◆ GOAL OF THE EXERCISE:
Among the lines of data below, reproduce only those from the one with "因为喜欢飞翔的自由 [38, 75]" through the one with "常用的css样式总结 [46, 166]", exactly as they stand, both ends included.

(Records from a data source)
########

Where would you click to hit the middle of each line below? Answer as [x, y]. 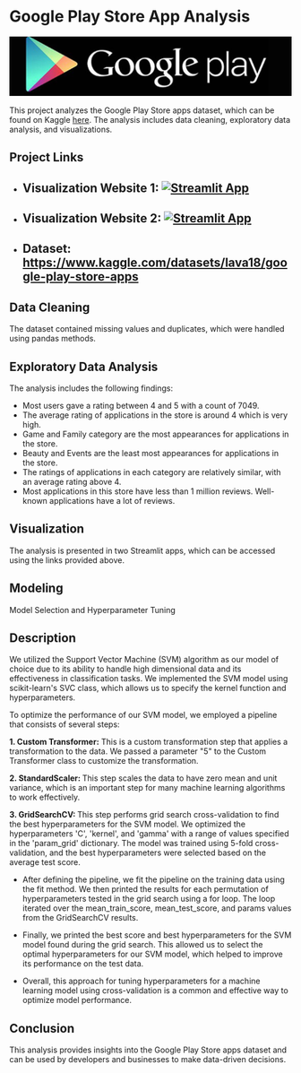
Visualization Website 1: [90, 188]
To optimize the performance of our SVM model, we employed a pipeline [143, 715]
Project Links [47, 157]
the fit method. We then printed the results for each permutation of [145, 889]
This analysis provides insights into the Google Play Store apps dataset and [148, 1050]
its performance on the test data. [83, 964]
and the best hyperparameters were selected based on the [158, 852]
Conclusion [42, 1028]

########

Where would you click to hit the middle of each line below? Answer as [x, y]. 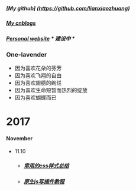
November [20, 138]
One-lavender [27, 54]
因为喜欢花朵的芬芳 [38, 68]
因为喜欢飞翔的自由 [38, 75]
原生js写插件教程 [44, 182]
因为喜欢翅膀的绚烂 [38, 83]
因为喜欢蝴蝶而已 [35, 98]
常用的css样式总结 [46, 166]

########

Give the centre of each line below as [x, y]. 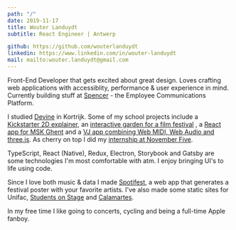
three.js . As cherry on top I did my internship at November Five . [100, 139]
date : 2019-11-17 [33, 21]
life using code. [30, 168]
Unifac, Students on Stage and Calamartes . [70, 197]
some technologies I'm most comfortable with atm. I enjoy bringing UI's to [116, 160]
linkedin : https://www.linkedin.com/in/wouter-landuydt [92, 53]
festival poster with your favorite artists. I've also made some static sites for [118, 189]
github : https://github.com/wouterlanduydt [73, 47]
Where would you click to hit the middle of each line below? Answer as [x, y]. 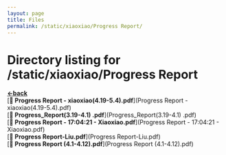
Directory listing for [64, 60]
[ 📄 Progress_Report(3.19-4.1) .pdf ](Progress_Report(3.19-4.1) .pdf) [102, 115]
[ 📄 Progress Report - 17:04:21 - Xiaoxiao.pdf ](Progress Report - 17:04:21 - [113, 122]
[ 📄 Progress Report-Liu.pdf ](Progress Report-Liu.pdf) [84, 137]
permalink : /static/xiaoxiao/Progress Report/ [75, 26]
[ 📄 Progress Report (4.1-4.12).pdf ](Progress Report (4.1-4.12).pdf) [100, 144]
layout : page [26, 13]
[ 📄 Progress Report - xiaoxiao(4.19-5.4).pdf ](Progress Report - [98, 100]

########

◆ ANSWER BOX:
因为喜欢飞翔的自由 [38, 75]
原生js写插件教程 [44, 182]
因为喜欢翅膀的绚烂 [38, 83]
因为喜欢蝴蝶而已 [35, 98]
常用的css样式总结 [46, 166]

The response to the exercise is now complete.